Elle comprend qu’elle peut faire autre chose "qu’accumuler des émotions négatives et toxiques non exprimées qui finissent par sortir de façon inappropriée" . Elle décide de recadrer la personne, tout en améliorant ses conditions de travail, dont elle a pu se rendre compte en échangeant avec elle qu’elles étaient inadaptées. Puis elle le fait savoir. Le collaborateur change alors de comportement et s’investit mieux dans ses missions.
Un manager qui enclenche de cette façon une dynamique de présence consciente se construit une identité plus ouverte et fluide et favorise ainsi son épanouissement ainsi que celui de ses collaborateurs.

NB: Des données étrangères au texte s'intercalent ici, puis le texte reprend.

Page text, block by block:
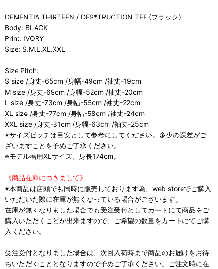
DEMENTIA THIRTEEN / DES*TRUCTION TEE (ブラック)
Body: BLACK
Print: IVORY
Size: S.M.L.XL.XXL
Size Pitch:
S size /身丈-65cm /身幅-49cm /袖丈-19cm
M size /身丈-69cm /身幅-52cm /袖丈-20cm
L size /身丈-73cm /身幅-55cm /袖丈-22cm
XL size /身丈-77cm /身幅-58cm /袖丈-24cm
XXL size /身丈-81cm /身幅-63cm /袖丈-25cm
※サイズピッチは目安として参考にしてください。多少の誤差がご
ざいますことを予めご了承ください。
※モデル着用XLサイズ。身長174cm。
《商品在庫につきまして》
※本商品は店頭でも同時に販売しております為、web storeでご購入
いただいた際に在庫が無くなっている場合がございます。
在庫が無くなりました場合でも受注受付としてカートにて商品をご
購入いただくことが出来ますので、ご希望の数量をカートにてご購
入ください。
受注受付となりました場合は、次回入荷時まで商品のお届けをお待
ちいただくこととなりますので予めご了承ください。ご注文時に在
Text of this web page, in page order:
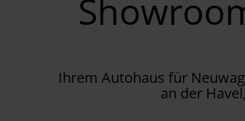
Ihrem Autohaus für
an der
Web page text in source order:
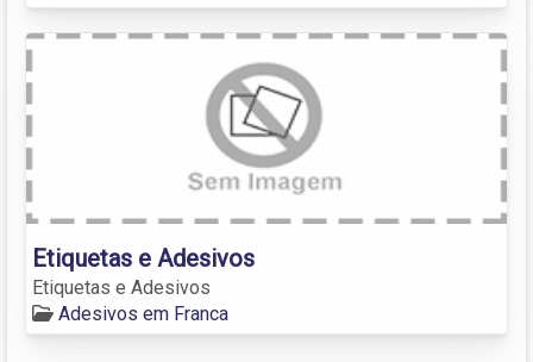
Etiquetas e Adesivos
Etiquetas e Adesivos
Adesivos em Franca
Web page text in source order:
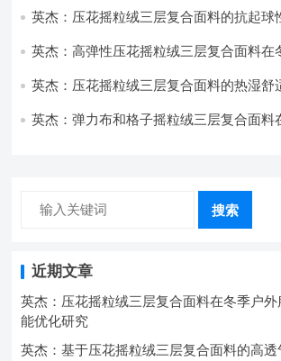
英杰：压花摇粒绒三层复合面料的抗起球
英杰：高弹性压花摇粒绒三层复合面料在
英杰：压花摇粒绒三层复合面料的热湿舒
英杰：弹力布和格子摇粒绒三层复合面料
搜索
近期文章
英杰：压花摇粒绒三层复合面料在冬季户
能优化研究
英杰：基于压花摇粒绒三层复合面料的高
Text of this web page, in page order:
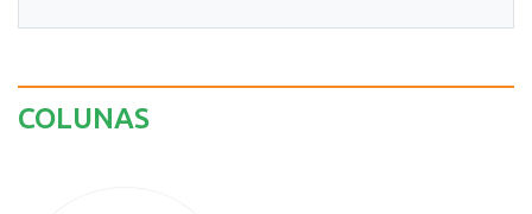
COLUNAS
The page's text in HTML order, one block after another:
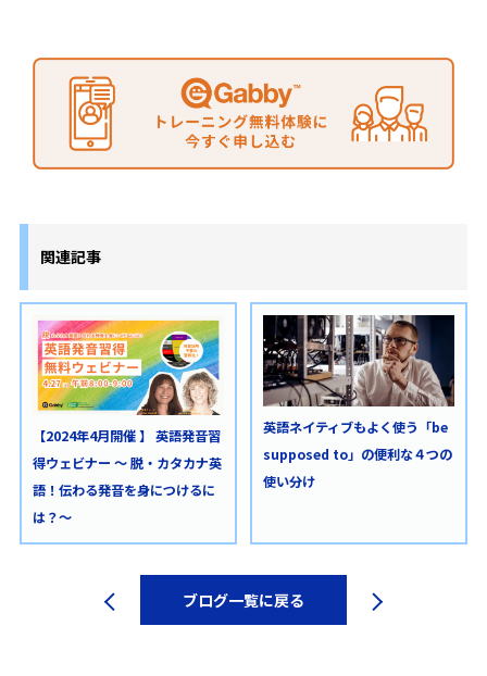
関連記事
【2024年4月開催 】 英語発音習
得ウェビナー ～ 脱・カタカナ英
語！伝わる発音を身につけるに
は？〜
英語ネイティブもよく使う「be
supposed to」の便利な４つの
使い分け
ブログ一覧に戻る
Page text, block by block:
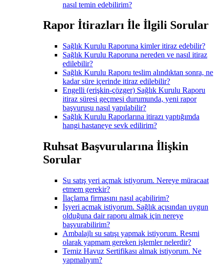
nasıl temin edebilirim?
Rapor İtirazları İle İlgili Sorular
Sağlık Kurulu Raporuna kimler itiraz edebilir?
Sağlık Kurulu Raporuna nereden ve nasıl itiraz
edilebilir?
Sağlık Kurulu Raporu teslim alındıktan sonra, ne
kadar süre içerinde itiraz edilebilir?
Engelli (erişkin-çözger) Sağlık Kurulu Raporu
itiraz süresi geçmesi durumunda, yeni rapor
başvurusu nasıl yapılabilir?
Sağlık Kurulu Raporlarına itirazı yaptığımda
hangi hastaneye sevk edilirim?
Ruhsat Başvurularına İlişkin
Sorular
Su satış yeri açmak istiyorum. Nereye müracaat
etmem gerekir?
İlaçlama firmasını nasıl açabilirim?
İşyeri açmak istiyorum. Sağlık açısından uygun
olduğuna dair raporu almak için nereye
başvurabilirim?
Ambalajlı su satışı yapmak istiyorum. Resmi
olarak yapmam gereken işlemler nelerdir?
Temiz Havuz Sertifikası almak istiyorum. Ne
yapmalıyım?
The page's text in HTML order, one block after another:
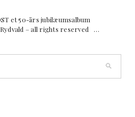
et 50-års jubilæumsalbum
– all rights reserved …
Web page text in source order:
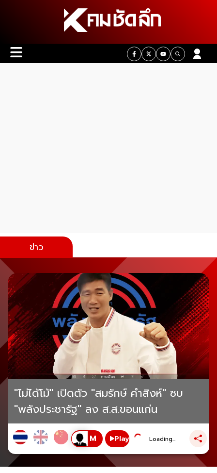
ข่าว
"ไม่ได้โม้" เปิดตัว "สมรักษ์ คำสิงห์" ซบ
"พลังประชารัฐ" ลง ส.ส.ขอนแก่น
Play Loading...
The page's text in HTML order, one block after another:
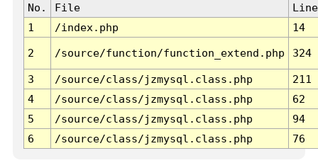
No. File
Line
1
/index.php 14
2 /source/function/function_extend.php 324
3 /source/class/jzmysql.class.php
211
4
/source/class/jzmysql.class.php
62
5
/source/class/jzmysql.class.php
94
6
/source/class/jzmysql.class.php 76
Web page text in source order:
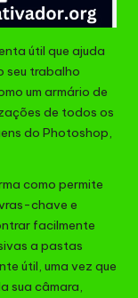
útil que ajuda
seu trabalho
um armário de
de todos os
do Photoshop,
como permite
chave e
facilmente
a pastas
útil, uma vez que
sua câmara,
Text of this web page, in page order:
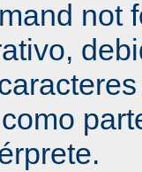
not
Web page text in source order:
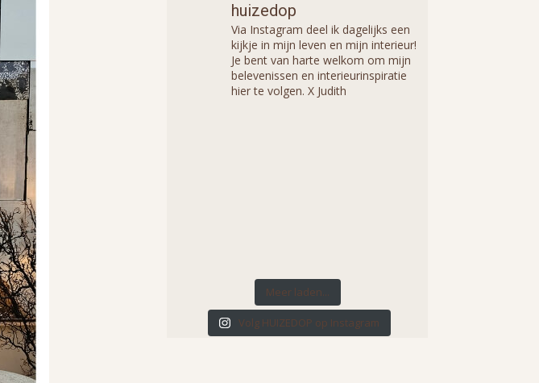
huizedop
Via Instagram deel ik dagelijks een
kijkje in mijn leven en mijn interieur!
Je bent van harte welkom om mijn
belevenissen en interieurinspiratie
hier te volgen. X Judith
Meer laden...
Volg HUIZEDOP op Instagram

Les deux grands mécanismes de la puissance acquise et de la présence consciente nourrissent respectivement les deux dynamiques complémentaires de l’épanouissement que sont la maîtrise de son environnement et l’acceptation des événements. Au-delà de la responsabilité individuelle qu’a chaque salarié de les enclencher au travail, certaines pratiques managériales peuvent les favoriser.
Cela passe notamment par l’organisation, la formation et l’accompagnement du management. C’est souvent leur propre épanouissement qui permet ensuite aux responsables, dans un cycle vertueux, de favoriser celui de leurs équipes.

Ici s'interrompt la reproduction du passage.